Doentes urgentes no hospital de Santa Maria esperam mais de quatro horas

Os doentes considerados urgentes estão a aguardar mais de quatro horas para serem atendidos nas urgências do Hospital Santa Maria, em Lisboa, segundo dados atualizados ao final da tarde de hoje.

© D.R.

Às 18:00, havia 36 pessoas nas urgências do maior hospital do país a quem foi atribuída uma pulseira amarela após a triagem, o que significava tratar-se de uma situação “urgente” mas que estava a implicar um tempo médio de espera para atendimento de 4h34, segundo informação disponibilizada no site do Serviço Nacional de Saúde.

Outras cinco pessoas a quem foi atribuída hoje à tarde a pulseira laranja, o que significa tratar-se de uma situação “muito urgente”, estavam a aguardar 3h39m, em média, para serem atendidos.
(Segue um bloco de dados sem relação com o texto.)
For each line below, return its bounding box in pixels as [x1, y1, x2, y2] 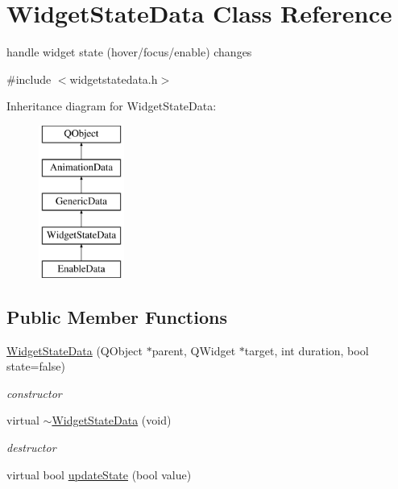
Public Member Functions [6, 304, 227, 329]
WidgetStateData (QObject [6, 342, 143, 358]
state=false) [6, 358, 65, 375]
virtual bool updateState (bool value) [6, 466, 192, 483]
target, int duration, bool [244, 342, 369, 358]
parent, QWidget [151, 342, 236, 358]
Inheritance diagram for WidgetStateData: [6, 97, 217, 114]
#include [6, 70, 52, 87]
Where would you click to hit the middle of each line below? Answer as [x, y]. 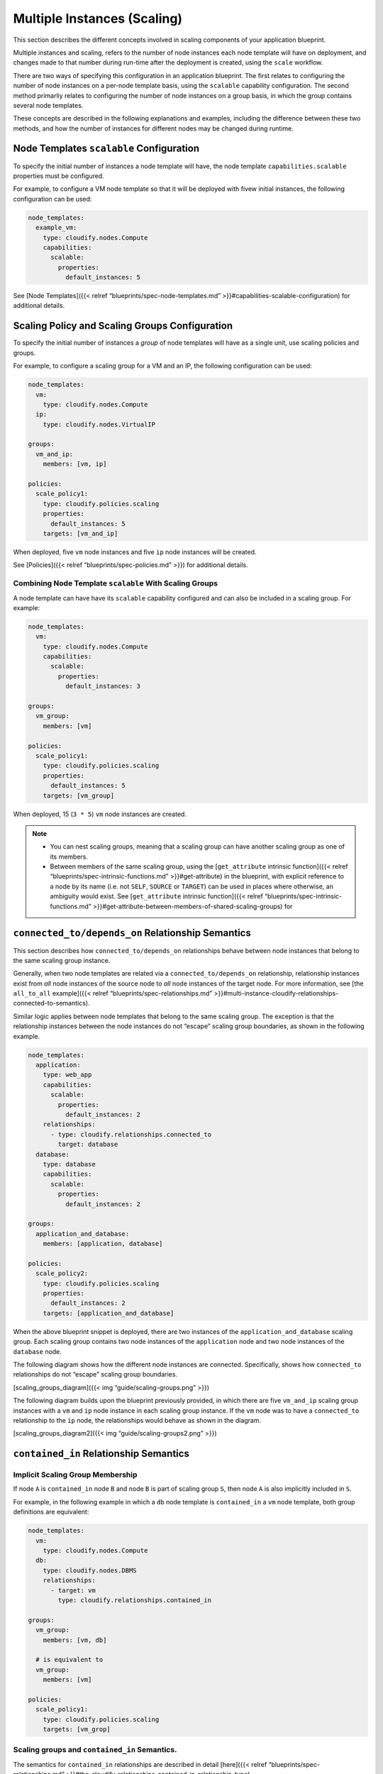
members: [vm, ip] [75, 464]
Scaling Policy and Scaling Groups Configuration [123, 326]
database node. [37, 1351]
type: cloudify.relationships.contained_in [135, 1600]
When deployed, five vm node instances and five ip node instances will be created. [135, 552]
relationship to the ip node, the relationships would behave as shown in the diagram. [137, 1420]
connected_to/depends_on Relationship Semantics [132, 933]
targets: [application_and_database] [109, 1313]
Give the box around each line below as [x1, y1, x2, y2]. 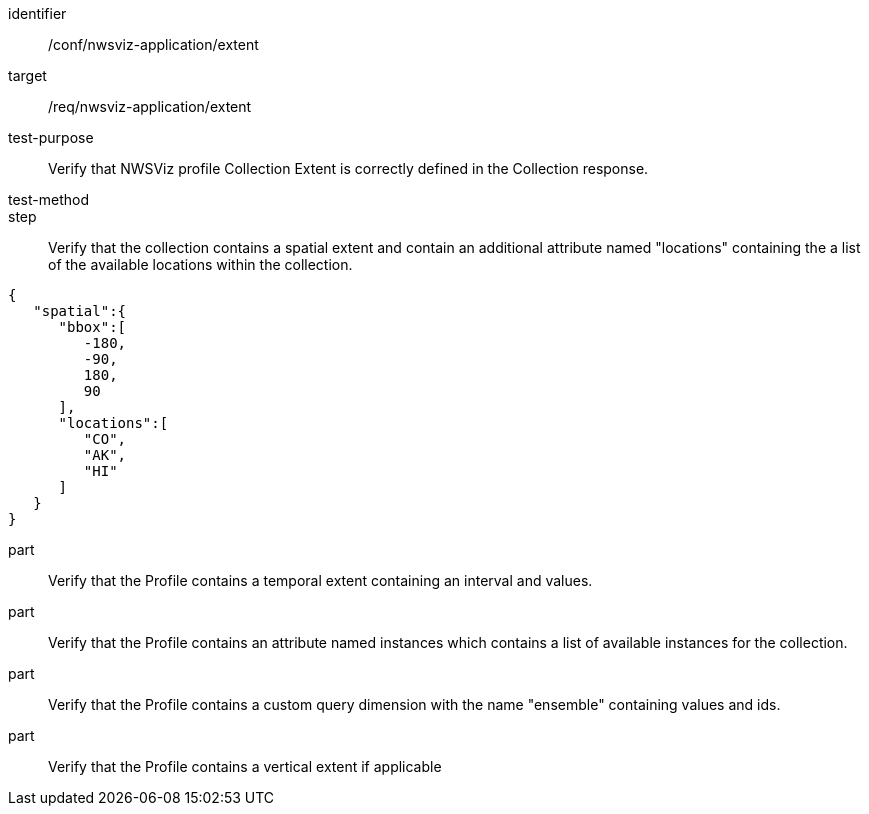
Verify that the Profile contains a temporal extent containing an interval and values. [48, 572, 593, 589]
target [8, 67, 47, 84]
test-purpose [8, 129, 94, 146]
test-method [8, 191, 89, 208]
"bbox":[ [58, 319, 127, 335]
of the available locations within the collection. [48, 256, 353, 273]
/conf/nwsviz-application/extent [48, 36, 259, 53]
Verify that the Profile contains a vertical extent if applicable [48, 758, 442, 775]
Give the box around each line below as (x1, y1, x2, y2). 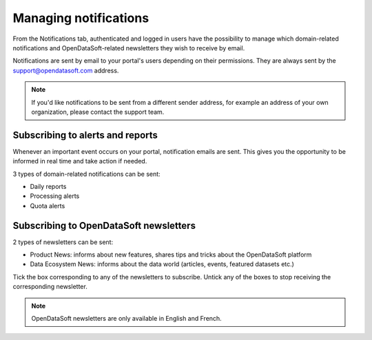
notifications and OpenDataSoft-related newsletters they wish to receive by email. (12, 43, 245, 52)
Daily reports (30, 182, 67, 190)
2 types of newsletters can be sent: (12, 238, 114, 246)
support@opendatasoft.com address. (12, 66, 119, 74)
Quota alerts (30, 201, 65, 210)
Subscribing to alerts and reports (12, 129, 158, 141)
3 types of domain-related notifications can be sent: (12, 170, 161, 178)
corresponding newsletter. (12, 283, 87, 291)
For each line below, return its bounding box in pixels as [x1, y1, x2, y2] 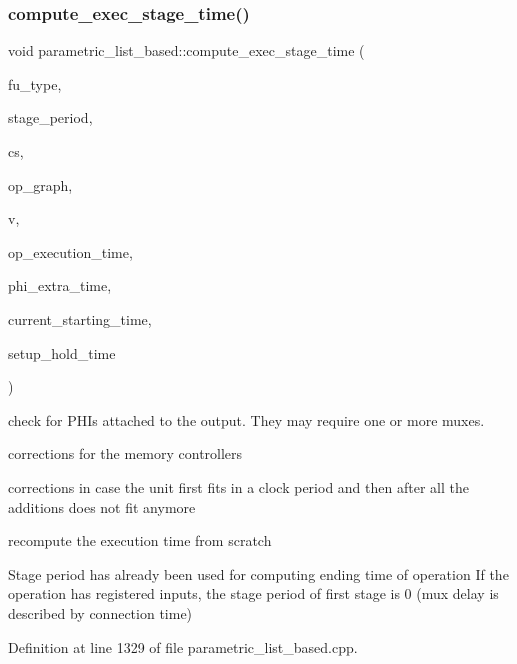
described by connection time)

Já as onze pessoas a quem foi atribuída a pulseira verde de “menos urgente” tinham pela frente um tempo de espera médio de 05h21.

Segundo uma ronda feita pela Lusa a alguns hospitais da cidade de Lisboa este era o caso mais complicado ao final da tarde de hoje.

No Hospital Beatriz Ângelo, em Loures, que chegou a ter tempos médios de espera superiores a dez horas, obrigando à ativação de um plano de contingência, está agora com a situação mais controlada, apesar de os tempos de espera continuarem acima do previsto.

Pouco antes das 18:00, segundo o site do SNS, as três pessoas que deram entrada nas urgências do hospital de Loures com situações “muito urgentes” esperavam, em média, 33 minutos.

Já os 37 casos considerados “urgentes” tinham um tempo médio de espera para serem atendidos de quatro horas e as 12 pessoas com situações clínicas “menos graves” estão a aguardar 1H44.

O plano de contingência ativado no Hospital Beatriz Ângelo deverá manter-se ativo até, pelo menos, dia 13 de janeiro.

No centro, a situação está mais calma: Nos Hospitais da Universidade de Coimbra, por exemplo, o tempo médio de espera ao final da tarde de hoje era de 24 minutos para os casos muito urgentes, 1h35m para os 44 utentes considerados “urgentes” e 2h12 m para as sete pessoas a quem foi atribuída pulseira “menos urgente”.

Quando o enfermeiro considera que se trata de uma situação emergente (pulseira vermelha), o doente deve ser visto imediatamente. Seguem-se os casos considerados “muito urgentes” (pulseira laranja), que devem ser vistos nos dez minutos após a triagem, os casos urgentes que devem ser vistos dentro de uma hora e os “menos urgentes”, que podem ficar duas horas à espera, segundo a tabela disponibilizada também no site do SNS.

Já os casos não urgentes (pulseira azul) que chegam às urgências podem aguardar 240 minutos. A Triagem de Manchester avalia os doentes e atribui-lhes uma prioridade para a prestação de cuidados, que vai desde o emergente até ao não urgente.